Matěj Cepl 🇪🇺 🇨🇿 🇺🇦Feb 26, 2023

@sarahjamielewis Well, if the experience with The Semantic Web taught as anything than it is impossible to encode human knowledge in the structured information. So, it is an alternate timeline in the same sense as Harry Potter being real could be an alternate timeline.

Erwan Feb 26, 2023

@sarahjamielewis I believe the main reason why the semantic web failed isn't proprietary formats, but the fact that people are too lazy to annotate and categorize content. As a result, we get at best tagging (without any kind of ontology) and most of the time just automatic classification from the content.

Airbag Moments | 45X34 | 🇺🇦Feb 26, 2023

@sarahjamielewis I want to marry this toot

Airbag Moments | 45X34 | 🇺🇦Feb 26, 2023

@sarahjamielewis @shoq

Matěj Cepl 🇪🇺 🇨🇿 🇺🇦Feb 26, 2023

@sarahjamielewis It is not only about proprietary data. Still the most compatible format for the most data-modelled possible, #bibliographic databases, is #BibTeX which nobidy would ever suspected was meant seriously as a data format.

J Low Feb 26, 2023

@sarahjamielewis I'm a total noob, but isn't it actually improving?

Vota Shizamura 🌟Feb 26, 2023

@sarahjamielewis I'm TRYING but I can't do everything alone 😭

WtfPdf Feb 27, 2023

@sarahjamielewis proprietary and even portable document formats... 🤣 😭😭😭😭

msgbi Feb 27, 2023

@sarahjamielewis @charles_ex @aloa5

RusscamPhoto Feb 28, 2023

@sarahjamielewis @Dan_Blick “hallucinate the data”… can’t imagine what we are in for.

Dave Lane 🇳🇿

@sarahjamielewis boom. Well said

Tim Bray Feb 28, 2023

@sarahjamielewis Nice thread you launched there. Back in the day I was heavily involved at W3C and kind of TimBL's loyal opposition, a Semantic-Web skeptic. I still sort of am, but remain open-minded, there's a there there but we haven't found it. In this timeline anyhow.

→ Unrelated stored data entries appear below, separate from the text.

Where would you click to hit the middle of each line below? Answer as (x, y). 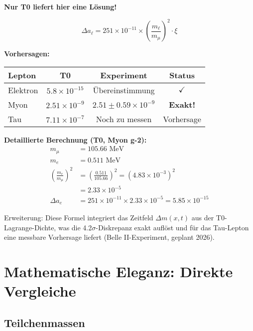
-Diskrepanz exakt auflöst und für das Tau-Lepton (172, 227)
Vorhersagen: (27, 54)
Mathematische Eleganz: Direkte (119, 271)
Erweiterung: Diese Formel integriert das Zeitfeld (79, 218)
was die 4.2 (75, 227)
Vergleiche (40, 291)
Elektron (23, 90)
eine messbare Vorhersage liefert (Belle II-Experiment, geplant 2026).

Having said all that, I object to the phrase “entangled in meaningless prose”. That prose is the real payload, we are language-centric creatures.

@sarahjamielewis and worse: #research that is usually 100% tax-funded is #paywalled by #rentseeking publishers that charge obscene amounts to even read their publications at all.

jonny (good kind)May 21, 2023

@sarahjamielewis
check this out we're on the same page and there are a growing number of ppl working on making this real ❤️❤️
https://jon-e.net/surveillance-graphs/

Surveillance Graphs

Vulgarity and Cloud Orthodoxy in Linked Data Infrastructures - A critical history of the semantic web and linked data, grappling with the next generation of surveillance capitalism, where grand corporate knowledge graphs devour the planet and sell it back to us as a glassy-eyed LLM personal assistants, will we remain stuck in the ideology of the cloud, or can we have better dreams?

Surveillance Graphs

miki May 21, 2023

@sarahjamielewis There is an alternate timeline where the semantic web took off and black had SEOs had tons of fun spamming the crap out of it with fake entries promoting their products, and then people moved on to better platforms.